Number of files downloaded per user query
The following was my procedure for making corrections to this ad-hoc Moodle query:
Expanding out the sub-query and running it in DBeaver, could see the discrepancies in the count. Changed the select count() to just select, then went step by step to identify which rows were causing discrepancies, copy-pasting the filenames to adjacent columns on a temporary google sheet for easy comparison.
It turns out the bugs in the query were due to some assumptions which I made about the prefix_logstore_standard_log table:
1. I assumed each file download led to a single log entry - no, there are multiple log entries for each download
2. I assumed that the shorter query which I used for counting the number of files will be sufficient, apparently it is not.
3. There were also overcounting in case the user was downloading the same file multiple times.
So, I have made some modifications to both the queries, now they shows the number of files downloaded which are of non-zero size. The files listing only shows one filename for each download and does not indicate multiple downloads, so now I have modified the number of files counted per user also to ignore multiple downloads of the same file.
In the case of these users I tested, one user has download some files many times, like
Even after this, there were mismatches in the count. The reason is that was, the query "Number of files downloaded per user" counted only distinct filenames.
Now, there are some files with the same name, but with different content, like Fractions.pdf which occurs with different content in different courses. The listing of files shows these separately.

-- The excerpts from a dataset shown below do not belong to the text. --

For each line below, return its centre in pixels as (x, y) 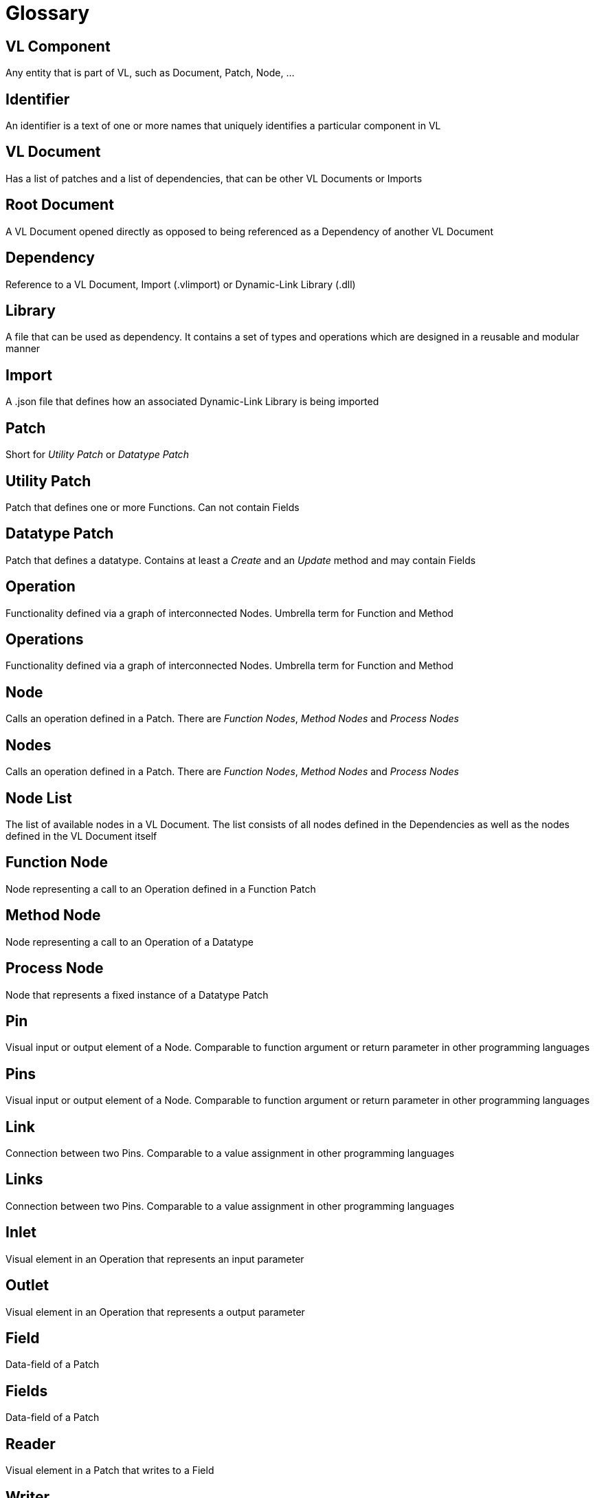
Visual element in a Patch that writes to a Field (110, 1470)
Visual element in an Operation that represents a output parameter (155, 1312)
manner (23, 349)
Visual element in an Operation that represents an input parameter (155, 1259)
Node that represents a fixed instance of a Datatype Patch (137, 995)
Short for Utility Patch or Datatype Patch (97, 455)
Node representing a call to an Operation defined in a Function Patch (161, 889)
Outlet (27, 1285)
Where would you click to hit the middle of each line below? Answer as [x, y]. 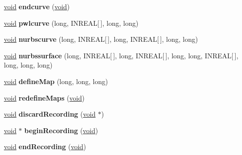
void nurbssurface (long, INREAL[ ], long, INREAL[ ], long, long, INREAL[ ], [121, 55]
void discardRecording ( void [50, 114]
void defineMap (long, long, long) [56, 81]
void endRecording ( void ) [45, 146]
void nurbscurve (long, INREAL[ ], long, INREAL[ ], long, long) [101, 39]
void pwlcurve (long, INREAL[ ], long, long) [71, 23]
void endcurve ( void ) [37, 6]
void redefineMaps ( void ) [44, 97]
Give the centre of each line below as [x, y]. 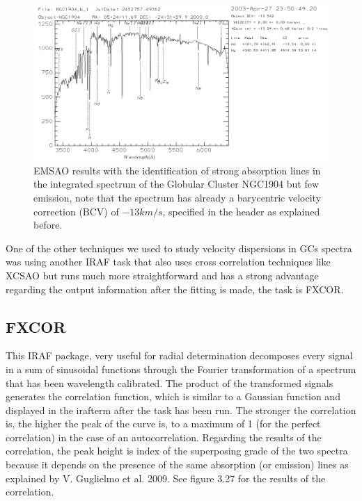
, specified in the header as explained [241, 211]
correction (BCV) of [76, 211]
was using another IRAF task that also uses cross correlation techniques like [168, 262]
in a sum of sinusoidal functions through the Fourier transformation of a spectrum [181, 369]
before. [48, 225]
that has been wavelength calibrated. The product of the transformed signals [170, 383]
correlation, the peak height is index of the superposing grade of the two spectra [177, 451]
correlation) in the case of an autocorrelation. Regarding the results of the [164, 437]

I can correct for this by choosing
count(distinct f2.contenthash) instead of
count(distinct f2.filename)
But still the numbers won't match. This is because there are some files with exactly the same name and same content, in different courses.
For example,
VI Maths || Fractions || VC_Way of Sharing from the Whole.pptx || 779583
VI TNSSE Maths || Fractions Term III || VC_Way of Sharing from the Whole.pptx || 779583
which have both been downloaded by the user we checked.
So, in order to count these files also separately, I will count
count(distinct concat(f2.contenthash,l2.contextinstanceid) instead of simply
count(distinct f2.contenthash)
Then it matches for this user.
Files downloaded per user query
The reason for the "short name of the course, resource reviewed and files downloaded mismatch" for the other query was wrong mapping of resourceid in the log.
In our query, we have
left join vv_resource r on l.objectid = r.id
i.e. we are mapping the objectid to resourceid. But this seems to be wrong.
To see why, I went through all the columns in the logstore log table.
There is a column which says objecttable. For those entries where objecttable says resource, the mapping is correct. For example, pdf files. The contextinstanceid seems to be unique to each course section.
So, I modified the query so that instead of "Resource viewed", I have put the column "Course Module" which shows the correct course module -
vcs.name, from
left join {course_modules} vcm on l.contextinstanceid = vcm.id
left join {course_sections} vcs on vcm.section = vcs.id
Then the query gives correct results for pdf files as well as other file types like pptx.